Le problème principal reste que seul l’argent des contribuables semble pouvoir venir en aide aux banques. Les médias font une chasse féroce aux banquiers dont ils dénoncent les abus. Certains sont forcés de rendre le million qu’ils avaient reçu au moment de leur départ il y a quelques mois. Ils le font par obligation morale puisque les politiques expliquent inlassablement qu’il n’existe pas d’obligations juridiques. Pourquoi n’en demandent-ils pas ? Ils y seront peut-être bientôt poussés puisque la chasse aux sorcières les rattrape aussi. Maire Geoghegan Quinn, nouvellement nommée commissaire européen pour la recherche et l’innovation, continue à toucher sa retraite de ministre et député alors qu’elle reçoit un salaire de 238 918 euros par an. Là aussi le Premier ministre explique qu’il n’y a aucune obligation de remboursement. Elle a décidé d’y renoncer ce matin et maintenant la pression est sur les députés pour qu’ils en fassent de même. Certains touchent une retraite de ministre alors qu’ils siègent au parlement. Au-delà de la souffrance imposée aux familles cette crise a l’avantage de chasser les privilèges.

Il est intéressant de voir comment tout un système de cumuls et d’abus est dévoilé dans la presse. Le dénoncer semble servir de soupape de sécurité pour contenir la tension sociale. Nous avons des coupables et ils paient, peu mais assez pour tous ceux qui ne gagneront jamais en toute une vie le bonus rendu. Cependant le système n’est ni changé ni régulé.
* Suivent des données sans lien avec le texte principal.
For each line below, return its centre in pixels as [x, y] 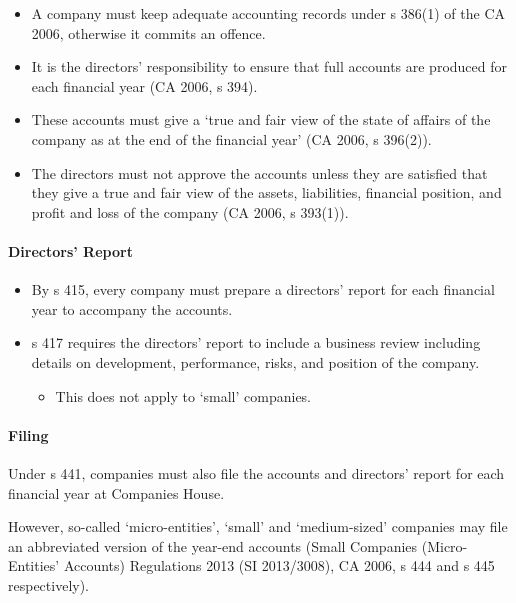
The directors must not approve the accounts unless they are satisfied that [259, 172]
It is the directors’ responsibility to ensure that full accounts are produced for [269, 66]
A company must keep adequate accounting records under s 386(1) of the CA [268, 13]
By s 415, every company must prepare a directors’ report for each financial [263, 289]
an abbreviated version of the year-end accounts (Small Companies [213, 545]
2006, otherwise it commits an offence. [148, 32]
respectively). [49, 584]
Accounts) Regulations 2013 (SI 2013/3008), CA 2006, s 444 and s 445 [279, 565]
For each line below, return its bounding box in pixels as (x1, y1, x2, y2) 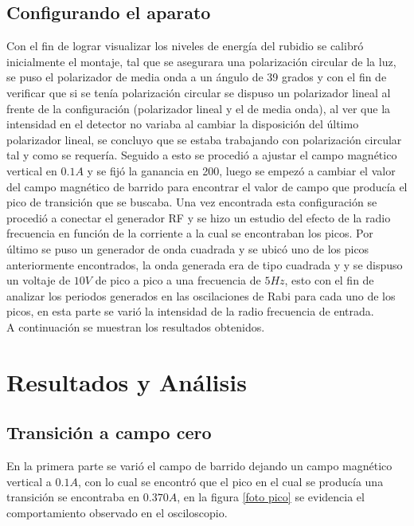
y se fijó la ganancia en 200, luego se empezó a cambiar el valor (87, 162, 396, 179)
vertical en (6, 162, 57, 179)
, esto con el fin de (284, 272, 374, 289)
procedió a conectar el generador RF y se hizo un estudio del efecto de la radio (6, 209, 391, 226)
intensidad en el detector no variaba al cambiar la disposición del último (6, 116, 359, 132)
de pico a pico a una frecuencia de (95, 272, 261, 289)
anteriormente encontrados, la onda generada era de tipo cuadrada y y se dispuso (6, 256, 403, 273)
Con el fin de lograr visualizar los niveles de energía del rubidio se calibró (6, 37, 364, 54)
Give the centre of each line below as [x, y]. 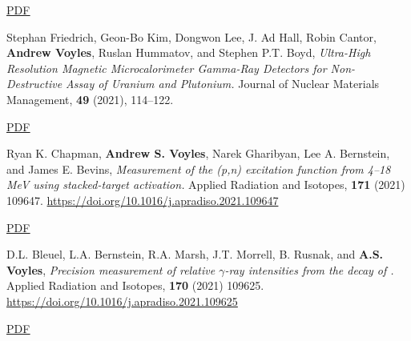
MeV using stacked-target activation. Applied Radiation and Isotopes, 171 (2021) [206, 185]
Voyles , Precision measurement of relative [111, 269]
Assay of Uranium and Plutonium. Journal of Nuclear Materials [223, 84]
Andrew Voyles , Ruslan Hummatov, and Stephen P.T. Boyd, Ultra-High [189, 52]
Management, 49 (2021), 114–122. [90, 99]
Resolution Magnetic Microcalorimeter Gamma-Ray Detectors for [167, 68]
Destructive [34, 84]
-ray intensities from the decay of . [309, 269]
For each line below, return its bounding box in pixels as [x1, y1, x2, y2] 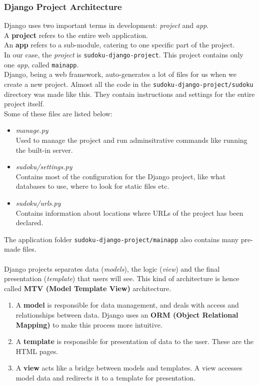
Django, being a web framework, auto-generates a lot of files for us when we [4, 69, 236, 79]
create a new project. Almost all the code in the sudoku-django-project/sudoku [4, 78, 253, 89]
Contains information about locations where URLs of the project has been [15, 207, 243, 218]
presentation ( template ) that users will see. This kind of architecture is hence [4, 273, 239, 284]
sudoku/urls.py [15, 197, 61, 208]
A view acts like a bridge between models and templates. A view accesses [15, 363, 242, 373]
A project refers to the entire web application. [4, 29, 148, 40]
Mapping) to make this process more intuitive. [15, 319, 162, 330]
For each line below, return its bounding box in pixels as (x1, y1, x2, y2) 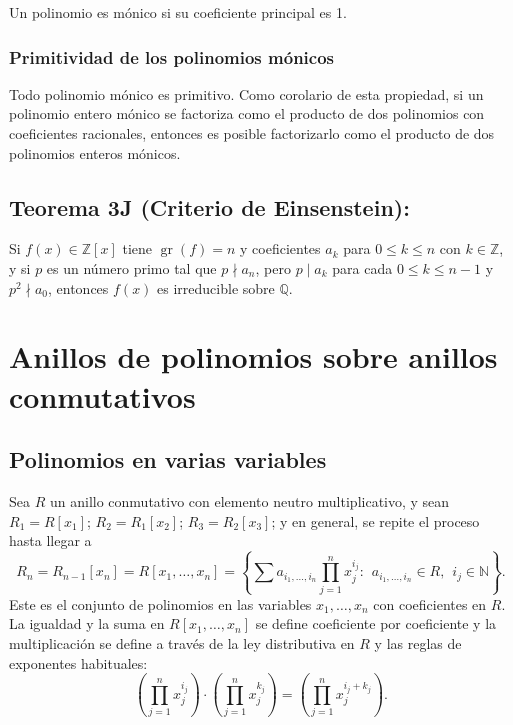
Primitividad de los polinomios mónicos (9, 44, 334, 69)
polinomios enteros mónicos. (9, 142, 181, 163)
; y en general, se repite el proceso (271, 510, 480, 531)
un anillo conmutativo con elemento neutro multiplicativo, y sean (49, 490, 450, 511)
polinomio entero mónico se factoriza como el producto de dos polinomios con (9, 103, 485, 124)
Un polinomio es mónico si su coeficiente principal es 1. (9, 2, 347, 22)
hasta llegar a (9, 530, 92, 551)
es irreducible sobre (157, 277, 275, 298)
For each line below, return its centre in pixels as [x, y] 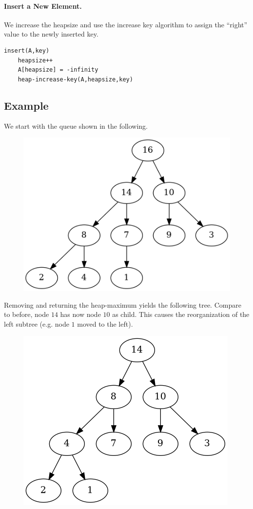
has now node [80, 314]
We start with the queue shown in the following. [76, 126]
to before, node [27, 314]
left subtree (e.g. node [37, 323]
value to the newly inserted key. [51, 34]
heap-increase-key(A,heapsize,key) [75, 79]
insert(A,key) [27, 50]
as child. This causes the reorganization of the [181, 314]
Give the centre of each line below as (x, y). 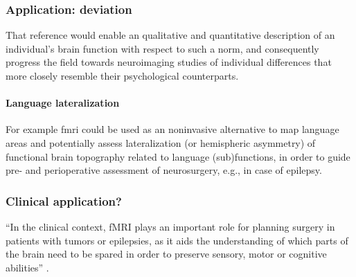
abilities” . (27, 267)
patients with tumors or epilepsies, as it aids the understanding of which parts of (177, 240)
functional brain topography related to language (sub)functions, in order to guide (178, 156)
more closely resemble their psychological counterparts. (122, 75)
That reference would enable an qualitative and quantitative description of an (170, 35)
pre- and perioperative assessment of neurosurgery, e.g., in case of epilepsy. (164, 170)
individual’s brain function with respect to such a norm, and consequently (162, 48)
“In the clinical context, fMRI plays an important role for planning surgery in (170, 226)
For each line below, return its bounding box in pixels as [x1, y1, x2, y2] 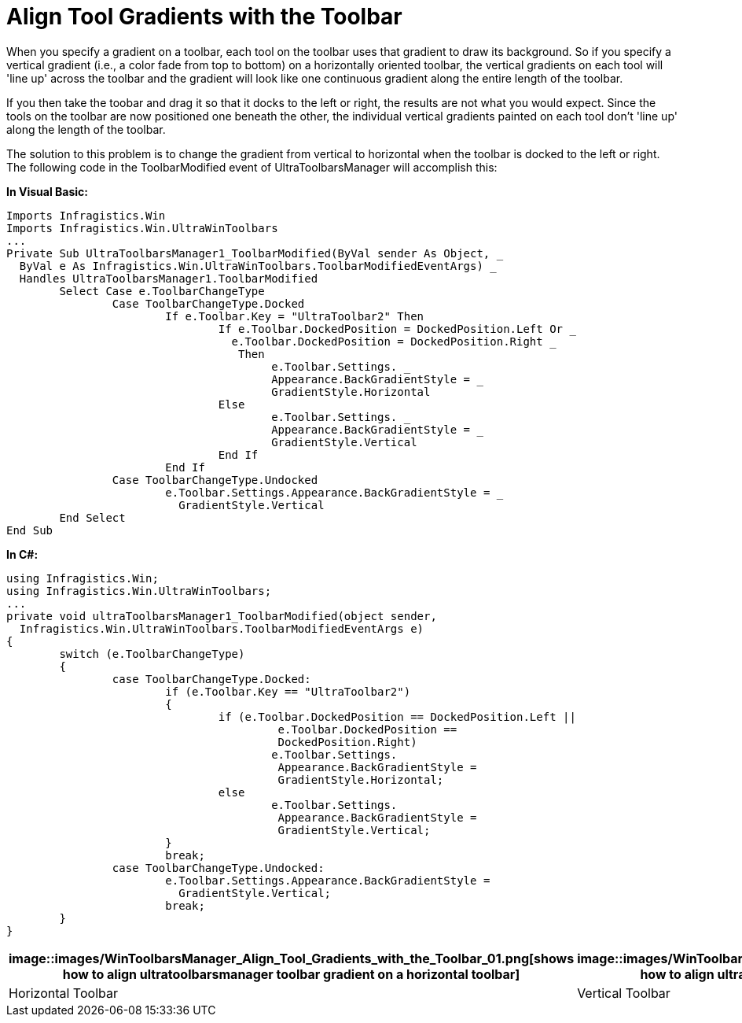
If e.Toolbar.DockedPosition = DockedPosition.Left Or [218, 322, 564, 335]
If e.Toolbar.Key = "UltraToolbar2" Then [165, 309, 424, 323]
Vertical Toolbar [577, 984, 670, 1001]
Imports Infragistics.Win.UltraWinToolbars [6, 221, 278, 235]
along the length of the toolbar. [6, 122, 166, 136]
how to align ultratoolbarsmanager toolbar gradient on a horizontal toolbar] [62, 966, 520, 982]
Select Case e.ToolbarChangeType [59, 284, 265, 297]
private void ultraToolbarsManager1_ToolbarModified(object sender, [6, 609, 437, 622]
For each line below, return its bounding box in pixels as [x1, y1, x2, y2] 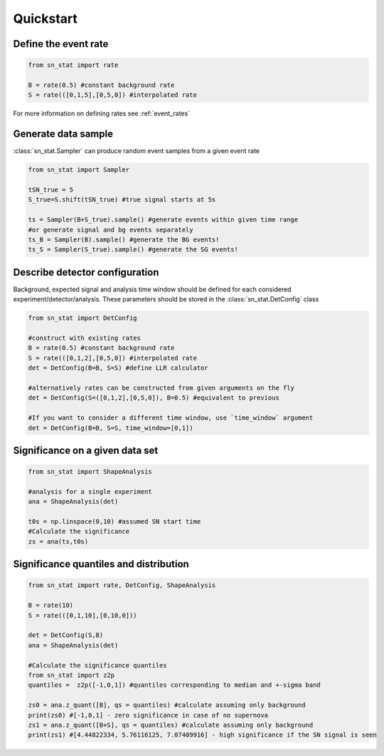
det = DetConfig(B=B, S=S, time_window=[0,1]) [28, 424, 193, 432]
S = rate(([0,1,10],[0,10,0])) [28, 611, 138, 619]
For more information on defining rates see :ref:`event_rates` [13, 109, 191, 118]
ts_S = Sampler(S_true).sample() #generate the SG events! [28, 246, 238, 254]
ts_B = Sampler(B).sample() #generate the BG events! [28, 235, 220, 244]
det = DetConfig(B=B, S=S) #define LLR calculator [28, 364, 209, 372]
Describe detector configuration [13, 266, 159, 278]
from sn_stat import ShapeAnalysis [28, 467, 152, 476]
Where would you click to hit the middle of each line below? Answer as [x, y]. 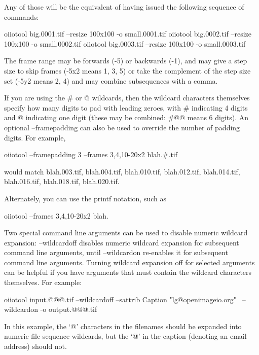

Le monde de la finance semble attendre que la colère du peuple passe et que les journalistes s’intéressent à d’autres histoires.

 

Ce monde parallèle est un monde où la sanction n’existe pas ; où l’on s’attribue des sommes colossales pour se remercier d’avoir bien ou mal travailler quand tous les autres n’ont que la satisfaction du travail bien fait comme récompense ; où l’on joue en inventant des règles non contraignantes ; où l’on gagne beaucoup d’argent en touchant la touche d’un clavier sans avoir à se préoccuper du monde réel. Ce monde se sent tellement indispensable qu’il peut continuer sans rien changer à ses habitudes avec la bénédiction des gouvernements qui en ont maintenant peur. Peur de devenir la prochaine cible de la spéculation financière qui prend les pays pour des produits financiers.

La tension sociale ne s’exprime pas dans la rue, comme en Grèce. Elle est contenue, par fierté peut-être. La fierté d’un peuple colonisé jusqu’au début du XX siècle qui veut prouver qu’il n’a besoin de personne. L’Irlande va prêter 400 millions à la Grèce, l’argent qu’elle a elle-même emprunté. Et puis il y a l’émigration qui sauve la face. Il y a enfin ce fatalisme que toute la richesse générée ne pouvait être que passagère dans ce pays habitué à la pauvreté et à la misère pendant trop longtemps. Les Irlandais sont plus aisés qu’ils ne l’ont jamais été. Ils reconnaissent avoir gaspillé une grande partie de cette richesse parce qu’’ils voulaient en profiter tout de suite. On dit ici que le climat influence l’humeur des gens et les force à changer au gré du jeu entre le soleil et la pluie (la grande gagnante !). Il nous apprend certainement à profiter du moment présent parce que rien n’est jamais acquis.